13/03/11 09:42:18 INFO mapred.JobClient: Task Id : attempt_201303110921_0004_m_000001_1, Status : FAILED
Error: GC overhead limit exceeded
13/03/11 09:43:48 INFO mapred.JobClient: Task Id : attempt_201303110921_0004_m_000001_2, Status : FAILED
Error: GC overhead limit exceeded
13/03/11 09:45:09 INFO mapred.JobClient: Job complete: job_201303110921_0004
13/03/11 09:45:09 INFO mapred.JobClient: Counters: 7
13/03/11 09:45:09 INFO mapred.JobClient:   Job Counters 
13/03/11 09:45:09 INFO mapred.JobClient:     SLOTS_MILLIS_MAPS=468506
13/03/11 09:45:09 INFO mapred.JobClient:     Total time spent by all reduces waiting after reserving slots (ms)=0
13/03/11 09:45:09 INFO mapred.JobClient:     Total time spent by all maps waiting after reserving slots (ms)=0
13/03/11 09:45:09 INFO mapred.JobClient:     Launched map tasks=6
13/03/11 09:45:09 INFO mapred.JobClient:     Data-local map tasks=6
13/03/11 09:45:09 INFO mapred.JobClient:     SLOTS_MILLIS_REDUCES=0
13/03/11 09:45:09 INFO mapred.JobClient:     Failed map tasks=1
1

1 Answers

4
votes

It's hard to say for sure where the memory consumption is going, but here are a few pointers:

  • You're creating 2 Text objects for every line of your input.

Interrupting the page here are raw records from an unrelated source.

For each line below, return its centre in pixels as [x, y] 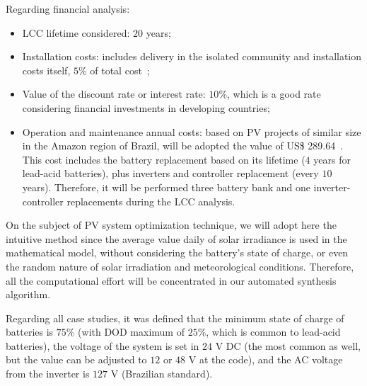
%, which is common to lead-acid [269, 332]
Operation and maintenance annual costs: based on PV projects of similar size [192, 131]
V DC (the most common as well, [288, 345]
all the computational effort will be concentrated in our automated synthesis [171, 280]
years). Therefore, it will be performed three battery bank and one [166, 187]
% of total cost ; [114, 70]
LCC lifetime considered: [76, 32]
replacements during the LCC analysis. [151, 201]
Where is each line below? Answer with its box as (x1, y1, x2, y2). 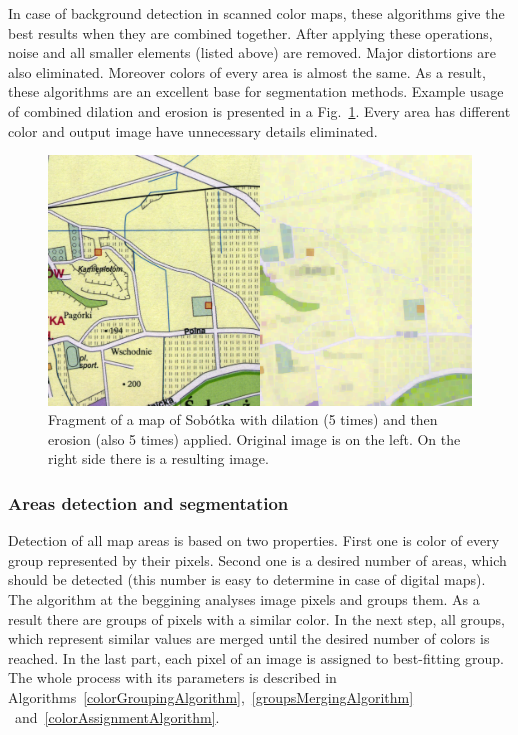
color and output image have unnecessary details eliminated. (8, 120, 378, 141)
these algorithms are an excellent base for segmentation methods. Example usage (8, 81, 504, 102)
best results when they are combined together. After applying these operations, (8, 22, 493, 43)
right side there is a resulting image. (48, 448, 269, 469)
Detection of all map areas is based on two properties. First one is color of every (8, 530, 500, 551)
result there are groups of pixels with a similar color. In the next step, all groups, (8, 608, 505, 629)
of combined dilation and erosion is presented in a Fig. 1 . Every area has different (8, 100, 511, 121)
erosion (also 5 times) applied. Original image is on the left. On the (48, 428, 461, 449)

You should just use 2 Text objects that will be initialized once in your Mapper as class variables, and then for each line just call text.set(...). This is a common usage pattern for Map/Reduce patterns, and can save quite a bit of memory overhead.
  • You should consider using SequenceFile format for your input, which would avoid the need to parse the lines with textValue.split, you would instead have this data directly available as an array. I've read several times that doing string splits like this can be quite intensive, so you should avoid as much as possible if memory is really an issue. You can also think about using KeyValueTextInputFormat if, as in your example, you only care about key/value pairs.

If that isn't enough, I would advise looking at this link, especially part 7 which gives you a very simple method to profile your application and see what gets allocated where.